Does Your Data Visualization have a Takeaway?
03/30/2015 by Jaime D’Agord Data Communication
All the nice data visualizations in the world are worthless without a takeaway. The takeaway may be an insight about a process, a confirmation of what you thought, or lead the viewer to a way to improve a situation.
In the case study from the paper, our imaginary customer, a small Texas-based retailer looking to make an impact in the digital world is examining their customer’s online and in-store behavior.
The analyst notices customers who use the website put items in their cart without purchasing them – yes they abandon their carts. Since the goal is to have the customer make the purchase – what should a marketer do?
One theory is that you aren’t really losing the customer, they just go to the store to make the purchase. But how do you entice them to purchase? Ahh, every marketer likes to think about that!
One item we explored was how long do the abandon cart customers spend online – we are wondering if maybe we aren’t exciting enough. Is the website able to generate sales, inform users? We categorized the session times into buckets based on time and put the users into two categories: those who purchased and those who didn’t complete the checkout.

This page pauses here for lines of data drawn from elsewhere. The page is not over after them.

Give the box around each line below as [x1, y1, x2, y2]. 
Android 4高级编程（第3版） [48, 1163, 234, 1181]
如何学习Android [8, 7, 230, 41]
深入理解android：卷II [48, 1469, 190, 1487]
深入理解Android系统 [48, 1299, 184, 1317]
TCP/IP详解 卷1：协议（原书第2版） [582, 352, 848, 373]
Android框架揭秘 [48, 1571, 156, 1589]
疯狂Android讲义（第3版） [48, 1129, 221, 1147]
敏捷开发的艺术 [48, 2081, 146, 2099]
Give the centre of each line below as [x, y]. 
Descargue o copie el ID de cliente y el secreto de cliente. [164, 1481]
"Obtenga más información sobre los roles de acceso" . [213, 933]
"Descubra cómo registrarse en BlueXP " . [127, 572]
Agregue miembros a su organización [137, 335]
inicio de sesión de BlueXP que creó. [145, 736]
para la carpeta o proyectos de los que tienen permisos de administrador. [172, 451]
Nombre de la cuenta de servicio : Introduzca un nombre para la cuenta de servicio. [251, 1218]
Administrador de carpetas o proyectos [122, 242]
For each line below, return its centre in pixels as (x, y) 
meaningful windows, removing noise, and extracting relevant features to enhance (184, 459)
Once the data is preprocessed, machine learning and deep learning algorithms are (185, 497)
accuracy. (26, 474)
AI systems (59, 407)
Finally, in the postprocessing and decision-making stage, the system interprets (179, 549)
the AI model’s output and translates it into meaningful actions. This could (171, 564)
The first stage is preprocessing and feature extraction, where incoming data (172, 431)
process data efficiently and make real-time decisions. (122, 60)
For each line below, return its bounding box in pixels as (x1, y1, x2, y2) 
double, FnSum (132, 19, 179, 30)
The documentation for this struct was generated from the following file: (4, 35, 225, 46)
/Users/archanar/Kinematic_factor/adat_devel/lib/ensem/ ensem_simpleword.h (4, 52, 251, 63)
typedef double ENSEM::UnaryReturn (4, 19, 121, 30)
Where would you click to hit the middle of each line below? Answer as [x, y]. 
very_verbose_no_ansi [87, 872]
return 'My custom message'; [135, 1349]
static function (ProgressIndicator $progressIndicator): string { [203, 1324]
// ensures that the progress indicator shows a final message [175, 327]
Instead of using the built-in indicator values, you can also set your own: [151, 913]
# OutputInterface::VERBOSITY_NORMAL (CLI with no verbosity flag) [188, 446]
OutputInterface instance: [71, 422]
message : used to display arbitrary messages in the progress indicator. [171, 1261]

We can verify that customers spent time looking around the site and did complete purchases. If the site were poorly designed, you might expect that they would click away fairly quickly. We didn’t think the website itself was the since customers were able to put items in their carts and many did make purchases. Our theory was confirmed.
When we focus on those who put an item in the cart but didn’t check out – we can see only 14% have a less than 1-minute session duration – maybe they were just price checking an item?
Since these are loyalty card members, we can link the loyalty card ID on the website to the in-store purchase at the cash register. This is when we discovered that the abandon cart shoppers went to the store either the same day or within 2 days and made a purchase. Ah – we now had insight that these customers who purchased in-store had been investigating online and even put an item in their cart.
In this case, notice that the TV/Electronics button is selected so we are specifically looking at items from that department. It’s easy to understand why someone might spend a lot of time reading about an appliance before purchasing. SAS Visual Analytics makes it easy to create multiple views of the data because of its interactiveness. Imagine if the marketer had put this data into Microsoft PowerPoint – it would have taken at least 7 slides to offer the same information.
Further, we can see that most of them live close to the store. So you can imagine checking on larger ticket items like a TV or refrigerator and then going to the store to make the purchase. Perhaps the customer wants to avoid a shipping charge or needs the appliance that day. Using the SAS Visual Analytics maps and the customer zip code, it is a handy way to create a map. [More SAS Visual Analytics Map Tips]
Now we can improve the situation. While there were people who did complete the purchase quickly, we also had those who waited a while. Maybe we could offer them an incentive to shop sooner? This could pull the shopper toward our store and thus improve our bottom line.
With the information in hand – we have a better idea of how to generate leads. And I suspect there are more insights to be gained in the data.